▸ AIM OF THE EXERCISE
Whenever a picture appears in the records, exclude it, and transcribe everything else exactly.
- - - - -
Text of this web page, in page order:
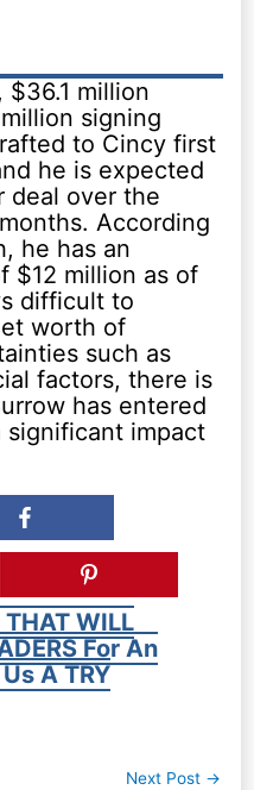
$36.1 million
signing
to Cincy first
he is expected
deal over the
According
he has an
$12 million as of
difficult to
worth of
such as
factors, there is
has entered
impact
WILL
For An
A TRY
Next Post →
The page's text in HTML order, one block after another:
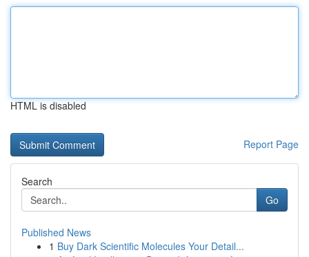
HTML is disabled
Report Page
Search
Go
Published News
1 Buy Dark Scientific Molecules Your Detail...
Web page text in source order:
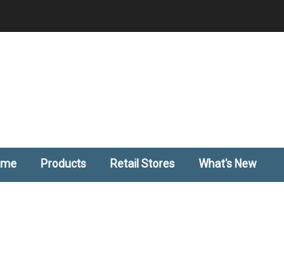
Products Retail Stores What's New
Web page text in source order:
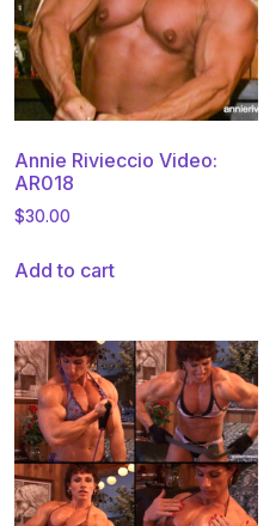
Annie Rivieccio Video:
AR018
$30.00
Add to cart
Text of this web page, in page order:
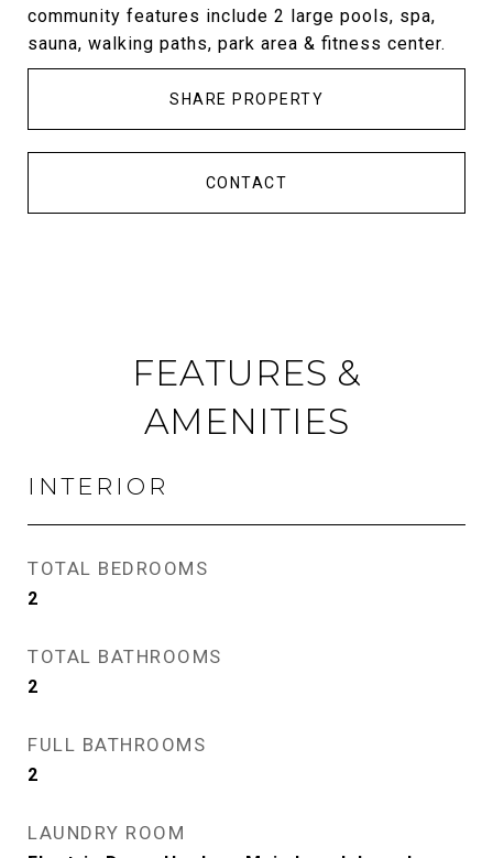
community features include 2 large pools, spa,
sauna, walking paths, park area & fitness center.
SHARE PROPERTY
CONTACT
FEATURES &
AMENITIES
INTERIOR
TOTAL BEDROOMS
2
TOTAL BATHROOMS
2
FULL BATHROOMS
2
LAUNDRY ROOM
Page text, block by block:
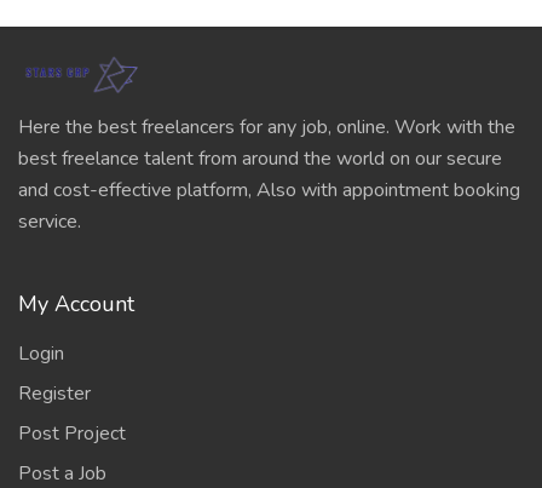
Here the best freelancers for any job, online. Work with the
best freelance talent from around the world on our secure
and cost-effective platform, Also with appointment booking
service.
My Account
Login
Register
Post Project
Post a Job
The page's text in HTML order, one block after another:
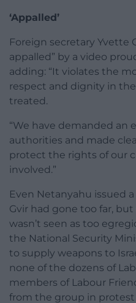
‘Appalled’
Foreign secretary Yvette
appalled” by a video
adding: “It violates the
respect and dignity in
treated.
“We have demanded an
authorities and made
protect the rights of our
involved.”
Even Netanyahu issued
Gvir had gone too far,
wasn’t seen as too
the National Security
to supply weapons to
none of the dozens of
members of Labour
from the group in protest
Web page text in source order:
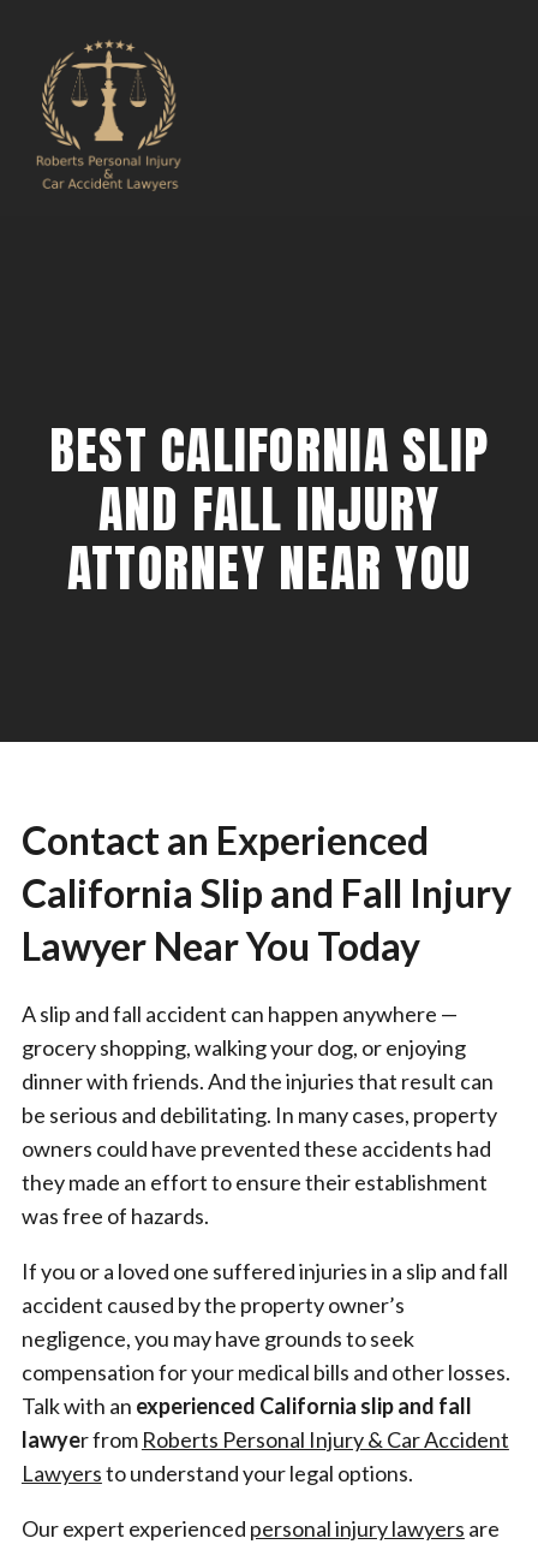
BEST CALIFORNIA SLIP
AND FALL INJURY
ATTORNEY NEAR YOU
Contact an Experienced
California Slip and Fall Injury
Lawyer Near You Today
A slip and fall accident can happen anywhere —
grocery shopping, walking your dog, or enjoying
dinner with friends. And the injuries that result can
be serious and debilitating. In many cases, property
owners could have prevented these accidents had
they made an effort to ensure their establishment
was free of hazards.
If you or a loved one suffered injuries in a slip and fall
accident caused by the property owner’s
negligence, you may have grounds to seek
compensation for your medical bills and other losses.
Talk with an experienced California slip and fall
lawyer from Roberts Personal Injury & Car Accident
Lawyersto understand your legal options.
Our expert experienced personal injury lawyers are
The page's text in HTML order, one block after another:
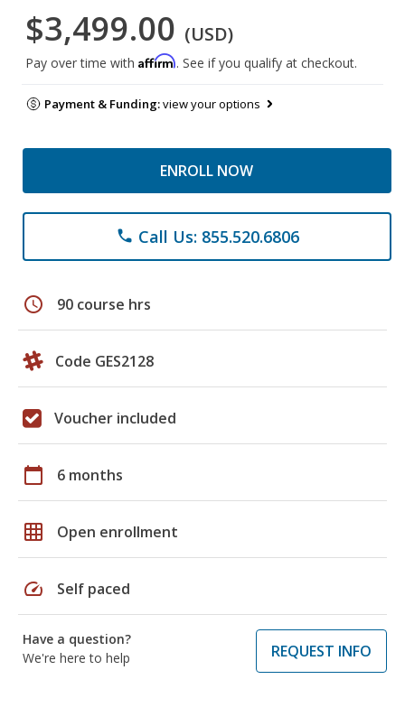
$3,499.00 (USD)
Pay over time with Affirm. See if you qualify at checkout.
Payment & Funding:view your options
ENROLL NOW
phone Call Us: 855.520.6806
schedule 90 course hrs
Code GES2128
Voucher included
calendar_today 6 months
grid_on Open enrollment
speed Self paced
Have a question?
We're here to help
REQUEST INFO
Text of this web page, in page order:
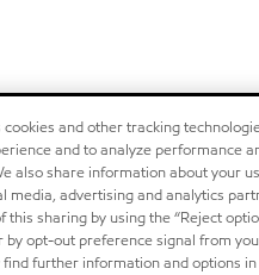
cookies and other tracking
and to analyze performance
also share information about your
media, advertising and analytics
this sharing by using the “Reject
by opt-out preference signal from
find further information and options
- - - - -
▸ YOUR SOLUTION
Text of this web page, in page order:
$36.1 million
signing
to Cincy first
he is expected
deal over the
According
he has an
$12 million as of
difficult to
worth of
such as
factors, there is
has entered
impact
WILL
For An
A TRY
Next Post →
The page's text in HTML order, one block after another:
HTML is disabled
Report Page
Search
Go
Published News
1 Buy Dark Scientific Molecules Your Detail...
Web page text in source order:
Products Retail Stores What's New
Web page text in source order:
Annie Rivieccio Video:
AR018
$30.00
Add to cart
Text of this web page, in page order:
community features include 2 large pools, spa,
sauna, walking paths, park area & fitness center.
SHARE PROPERTY
CONTACT
FEATURES &
AMENITIES
INTERIOR
TOTAL BEDROOMS
2
TOTAL BATHROOMS
2
FULL BATHROOMS
2
LAUNDRY ROOM
Page text, block by block:
Here the best freelancers for any job, online. Work with the
best freelance talent from around the world on our secure
and cost-effective platform, Also with appointment booking
service.
My Account
Login
Register
Post Project
Post a Job
The page's text in HTML order, one block after another:
‘Appalled’
Foreign secretary Yvette
appalled” by a video
adding: “It violates the
respect and dignity in
treated.
“We have demanded an
authorities and made
protect the rights of our
involved.”
Even Netanyahu issued
Gvir had gone too far,
wasn’t seen as too
the National Security
to supply weapons to
none of the dozens of
members of Labour
from the group in protest
Web page text in source order:
BEST CALIFORNIA SLIP
AND FALL INJURY
ATTORNEY NEAR YOU
Contact an Experienced
California Slip and Fall Injury
Lawyer Near You Today
A slip and fall accident can happen anywhere —
grocery shopping, walking your dog, or enjoying
dinner with friends. And the injuries that result can
be serious and debilitating. In many cases, property
owners could have prevented these accidents had
they made an effort to ensure their establishment
was free of hazards.
If you or a loved one suffered injuries in a slip and fall
accident caused by the property owner’s
negligence, you may have grounds to seek
compensation for your medical bills and other losses.
Talk with an experienced California slip and fall
lawyer from Roberts Personal Injury & Car Accident
Lawyersto understand your legal options.
Our expert experienced personal injury lawyers are
The page's text in HTML order, one block after another:
$3,499.00 (USD)
Pay over time with Affirm. See if you qualify at checkout.
Payment & Funding:view your options
ENROLL NOW
phone Call Us: 855.520.6806
schedule 90 course hrs
Code GES2128
Voucher included
calendar_today 6 months
grid_on Open enrollment
speed Self paced
Have a question?
We're here to help
REQUEST INFO
Text of this web page, in page order:
cookies and other tracking
and to analyze performance
also share information about your
media, advertising and analytics
this sharing by using the “Reject
by opt-out preference signal from
find further information and options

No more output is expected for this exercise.